▸ WORK ORDER
Omit any picture, and return the remaining data exactly as written.

(Saved entries)
┄┄┄┄┄┄┄┄┄┄┄┄┄┄┄┄┄┄┄┄

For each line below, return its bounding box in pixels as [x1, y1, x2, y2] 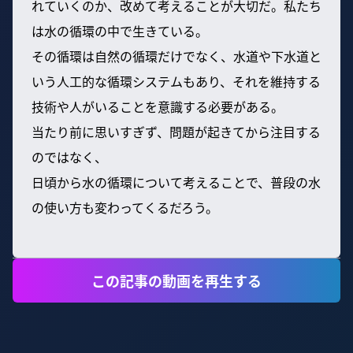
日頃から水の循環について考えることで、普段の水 [32, 173, 321, 192]
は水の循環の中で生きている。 [32, 21, 208, 41]
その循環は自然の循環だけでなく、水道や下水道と [32, 46, 321, 66]
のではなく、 [32, 147, 107, 167]
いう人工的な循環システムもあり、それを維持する [32, 72, 321, 91]
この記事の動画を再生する [91, 269, 262, 291]
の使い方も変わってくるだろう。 [32, 198, 218, 217]
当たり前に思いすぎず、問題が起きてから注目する [32, 122, 321, 142]
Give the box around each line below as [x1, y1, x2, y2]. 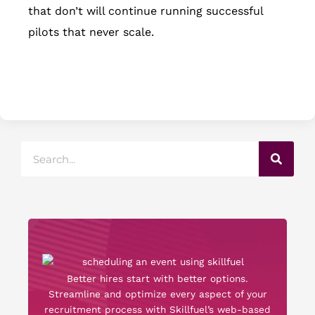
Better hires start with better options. [67, 273, 248, 285]
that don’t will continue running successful [28, 4, 263, 18]
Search [20, 143, 53, 155]
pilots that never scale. [28, 25, 154, 39]
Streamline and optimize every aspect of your [48, 288, 267, 300]
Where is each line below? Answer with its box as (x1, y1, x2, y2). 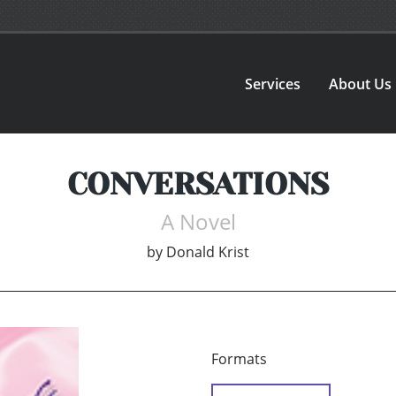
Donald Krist (166, 242, 249, 263)
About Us (329, 73, 392, 94)
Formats (211, 349, 267, 369)
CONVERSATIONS (67, 166, 329, 202)
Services (245, 73, 301, 94)
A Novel (160, 207, 236, 237)
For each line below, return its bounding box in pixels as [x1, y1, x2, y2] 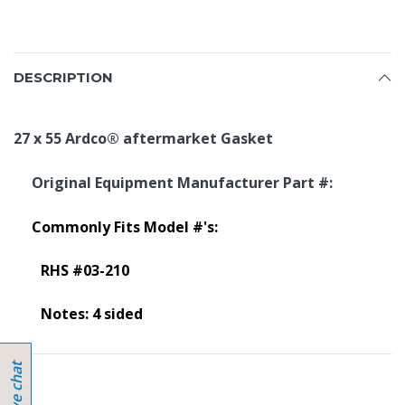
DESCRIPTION [14, 69, 113, 86]
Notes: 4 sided [41, 304, 143, 324]
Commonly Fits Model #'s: [32, 217, 221, 237]
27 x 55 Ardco [14, 128, 107, 148]
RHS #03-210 [41, 260, 129, 280]
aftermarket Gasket [123, 128, 273, 148]
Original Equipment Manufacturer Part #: [32, 173, 333, 193]
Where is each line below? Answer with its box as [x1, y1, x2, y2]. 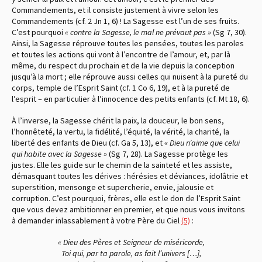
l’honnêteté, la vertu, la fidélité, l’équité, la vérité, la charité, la [12, 126, 229, 137]
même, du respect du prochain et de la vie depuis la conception [12, 60, 235, 71]
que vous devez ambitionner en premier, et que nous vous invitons [12, 204, 245, 215]
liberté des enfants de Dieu [12, 137, 109, 148]
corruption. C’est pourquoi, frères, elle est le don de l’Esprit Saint [12, 192, 240, 204]
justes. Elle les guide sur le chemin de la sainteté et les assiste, [12, 159, 232, 170]
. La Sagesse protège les [141, 148, 228, 159]
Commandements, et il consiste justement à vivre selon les [12, 4, 219, 15]

┄┄┄┄┄┄┄┄┄┄┄┄┄┄┄┄┄┄┄┄

▸ YOUR RESPONSE
For each line below, return its bounding box in pixels as [x1, y1, x2, y2] 
日頃から水の循環について考えることで、普段の水 [32, 173, 321, 192]
は水の循環の中で生きている。 [32, 21, 208, 41]
その循環は自然の循環だけでなく、水道や下水道と [32, 46, 321, 66]
のではなく、 [32, 147, 107, 167]
いう人工的な循環システムもあり、それを維持する [32, 72, 321, 91]
この記事の動画を再生する [91, 269, 262, 291]
の使い方も変わってくるだろう。 [32, 198, 218, 217]
当たり前に思いすぎず、問題が起きてから注目する [32, 122, 321, 142]
Give the box around each line below as [x1, y1, x2, y2]. 
Better hires start with better options. [67, 273, 248, 285]
that don’t will continue running successful [28, 4, 263, 18]
Search [20, 143, 53, 155]
pilots that never scale. [28, 25, 154, 39]
Streamline and optimize every aspect of your [48, 288, 267, 300]
Where is each line below? Answer with its box as (x1, y1, x2, y2). 
Donald Krist (166, 242, 249, 263)
About Us (329, 73, 392, 94)
Formats (211, 349, 267, 369)
CONVERSATIONS (67, 166, 329, 202)
Services (245, 73, 301, 94)
A Novel (160, 207, 236, 237)
For each line below, return its bounding box in pixels as [x1, y1, x2, y2] 
DESCRIPTION [14, 69, 113, 86]
Notes: 4 sided [41, 304, 143, 324]
Commonly Fits Model #'s: [32, 217, 221, 237]
27 x 55 Ardco [14, 128, 107, 148]
RHS #03-210 [41, 260, 129, 280]
aftermarket Gasket [123, 128, 273, 148]
Original Equipment Manufacturer Part #: [32, 173, 333, 193]
Where is each line below? Answer with its box as [x1, y1, x2, y2]. 
l’honnêteté, la vertu, la fidélité, l’équité, la vérité, la charité, la [12, 126, 229, 137]
même, du respect du prochain et de la vie depuis la conception [12, 60, 235, 71]
que vous devez ambitionner en premier, et que nous vous invitons [12, 204, 245, 215]
liberté des enfants de Dieu [12, 137, 109, 148]
corruption. C’est pourquoi, frères, elle est le don de l’Esprit Saint [12, 192, 240, 204]
justes. Elle les guide sur le chemin de la sainteté et les assiste, [12, 159, 232, 170]
. La Sagesse protège les [141, 148, 228, 159]
Commandements, et il consiste justement à vivre selon les [12, 4, 219, 15]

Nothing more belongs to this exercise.